McRae started Mount Tabor's HIV/AIDS ministry 18 years ago after he was called by a chaplain at the largest hospital in Miami.
"He asked me to come to the hospital to talk with him, and so I went to the hospital where he took me around on the AIDS floor," McRae recalls. "He shared with me that every day the majority of patients on that floor were African American, and they never got a visit from their preacher."
That was a Wednesday morning, and McRae was so moved by the experience that he vowed to God that these patients would receive at least one pastor visit from then on. So each Wednesday he visits the hospital, which continues to treat many black AIDS patients, he says.
McRae also formed an HIV ministry at his church and founded a center called MOVERS for Minority Overcoming the Virus through Education and Responsibility and Spirituality. MOVERS is now an independent clinic that provides full-service HIV/AIDS medical, testing, and prevention care.
At Mount Tabor, McRae and volunteers encourage members and visitors to be tested for HIV, and testing is a requirement for the more than 300 recovering drug addicts who have been served by the church's substance abuse ministry.
"The person who has been on drugs and on the street needs to be tested," McRae says.
Gay men are welcomed into the church fold, and condoms are available to anyone who needs them, he says.
"I've had a lot of negative feedback from passing out condoms," McRae says.
"They say when I give a woman or man condoms I'm promoting sexual sin," he says. "But I tell them, 'I've been preaching for 47 years, and I have never led a dead man to the Lord, not one time, so if I can keep him or her alive long enough to lead them to the Lord, then they won't need the condoms.'"
McRae's views could help break down the stigma surrounding HIV-infected people in the African American community, but even he doubts there will be many converts to his point of view.
"To be totally honest with you, I don't have any reason to be optimistic because the preachers are not pushing for [tolerance of gays and drug users], and if the preacher doesn't push, it's not going to happen in our community," McRae says. "I don't know if they don't understand the seriousness of the epidemic or what the problem is, but they're not pushing it, and that's frightening to me."
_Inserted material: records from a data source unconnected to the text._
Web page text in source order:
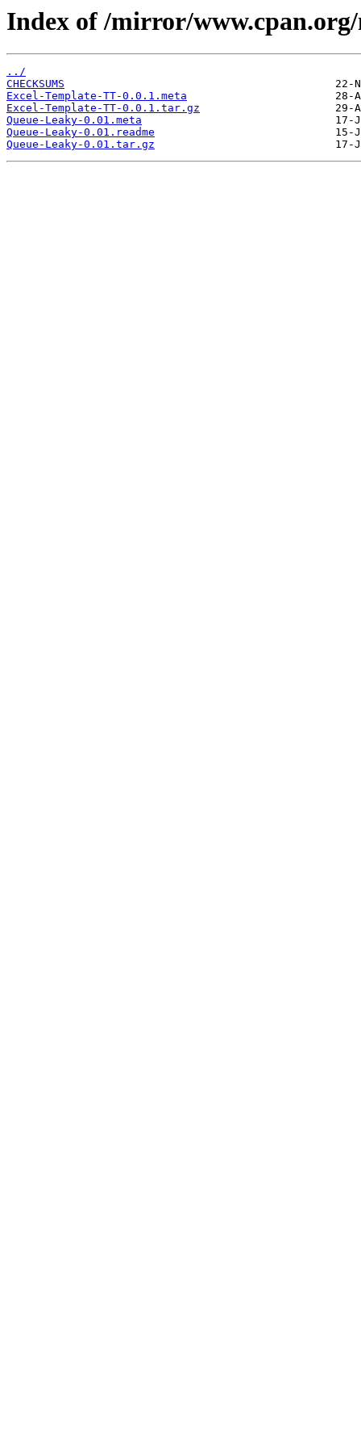
Index of /mirror/
../
CHECKSUMS
Excel-Template-TT-0.0.1.meta
Excel-Template-TT-0.0.1.tar.gz
Queue-Leaky-0.01.meta
Queue-Leaky-0.01.readme
Queue-Leaky-0.01.tar.gz
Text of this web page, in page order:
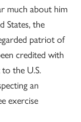
much about him
States, the
patriot of
credited with
the U.S.
an
exercise
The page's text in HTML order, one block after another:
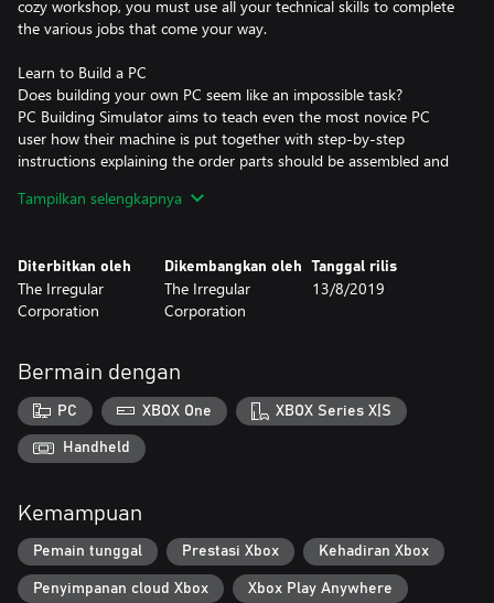
cozy workshop, you must use all your technical skills to complete
the various jobs that come your way.
Learn to Build a PC
Does building your own PC seem like an impossible task?
PC Building Simulator aims to teach even the most novice PC
user how their machine is put together with step-by-step
instructions explaining the order parts should be assembled and
function.
Tampilkan selengkapnya
Diterbitkan oleh
The Irregular
Corporation
Dikembangkan oleh
The Irregular
Corporation
Tanggal rilis
13/8/2019
Bermain dengan
PC XBOX One XBOX Series X|S
Handheld
Kemampuan
Pemain tunggal Prestasi Xbox Kehadiran Xbox
Penyimpanan cloud Xbox Xbox Play Anywhere
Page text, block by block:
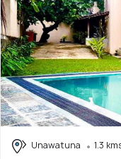
Unawatuna
1.3
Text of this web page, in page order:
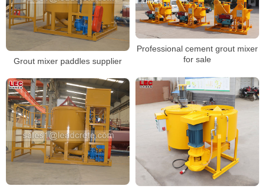
Grout mixer paddles supplier
Professional cement grout mixer
for sale
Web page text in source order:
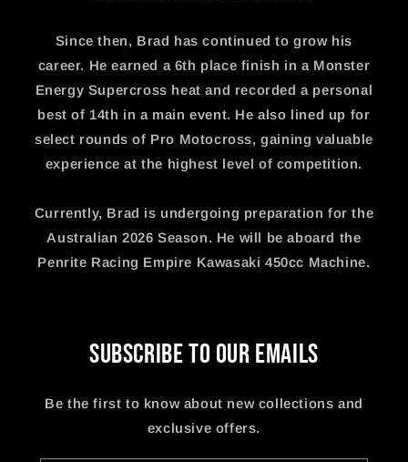
Since then, Brad has continued to grow his
career. He earned a 6th place finish in a Monster
Energy Supercross heat and recorded a personal
best of 14th in a main event. He also lined up for
select rounds of Pro Motocross, gaining valuable
experience at the highest level of competition.
Currently, Brad is undergoing preparation for the
Australian 2026 Season. He will be aboard the
Penrite Racing Empire Kawasaki 450cc Machine.
Subscribe to our emails
Be the first to know about new collections and
exclusive offers.
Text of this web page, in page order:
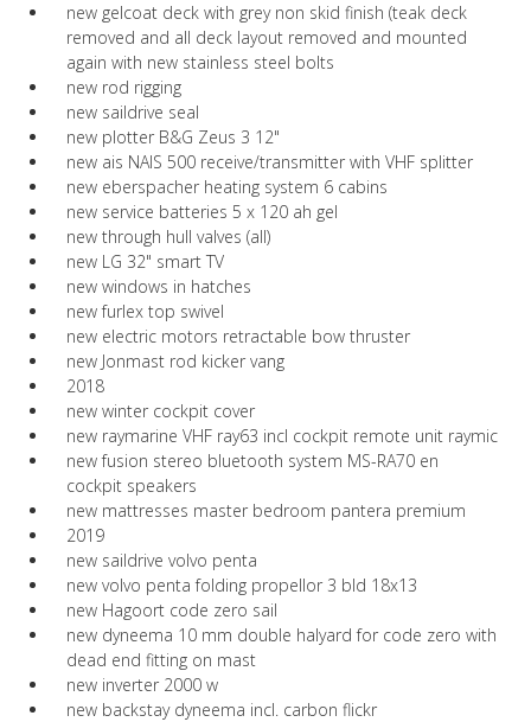
new gelcoat deck with grey non skid finish (teak deck
removed and all deck layout removed and mounted
again with new stainless steel bolts
new rod rigging
new saildrive seal
new plotter B&G Zeus 3 12"
new ais NAIS 500 receive/transmitter with VHF splitter
new eberspacher heating system 6 cabins
new service batteries 5 x 120 ah gel
new through hull valves (all)
new LG 32" smart TV
new windows in hatches
new furlex top swivel
new electric motors retractable bow thruster
new Jonmast rod kicker vang
2018
new winter cockpit cover
new raymarine VHF ray63 incl cockpit remote unit raymic
new fusion stereo bluetooth system MS-RA70 en
cockpit speakers
new mattresses master bedroom pantera premium
2019
new saildrive volvo penta
new volvo penta folding propellor 3 bld 18x13
new Hagoort code zero sail
new dyneema 10 mm double halyard for code zero with
dead end fitting on mast
new inverter 2000 w
new backstay dyneema incl. carbon flickr
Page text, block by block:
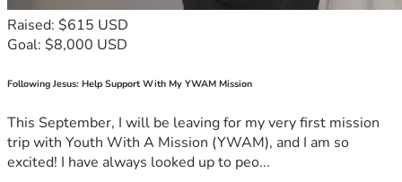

Many churches, including African American churches, will not allow condoms to be brought on church grounds, even if they are offered as part of HIV prevention during a health fair, Miller notes.
The only prevention work they will offer is HIV testing and abstinence-based programs, he adds.
While some say that perhaps it's asking too much of churches to expect full HIV prevention services, Miller disagrees.
"HIV prevention is an open, honest communication about how the disease is prevented and how to engage in harm-reduction behavior," Miller says. "You can still negotiate a risk in a way that improves your ability to avoid the virus, but if you cannot have condom conversations, I'm not really sure what you can achieve."
Florida health officials have taken the strategy of providing churches with as much information as they're comfortable using.
"We're cautious in terms of what we give churches," Henderson says. "When we talk to the pastors they tell us what type of material they need, whether it's condoms, a message with options that talks about abstinence, or other materials that they may accept."
Even if churches offer some HIV prevention messages and materials, they still are not doing what's needed if they don't address HIV stigma and homophobia, Miller says.
"I'm not interested in tacit acceptance or partial acceptance, because at the end of the day if you believe the salvation story that the church teaches, it's for full humanity," Miller says.
Mount Tabor's mission is to provide full acceptance to all of the church's members, including those who are HIV positive, McRae says.
"Right now, as I speak, we have 82 people in our church who are HIV positive, and they can belong to Mount Tabor and be loved and accepted and received with open arms," McRae says.
Reference:
- Miller RL. Legacy denied: African American gay men, AIDS, and the Black Church. Social Work. 2007;52(1):51-61.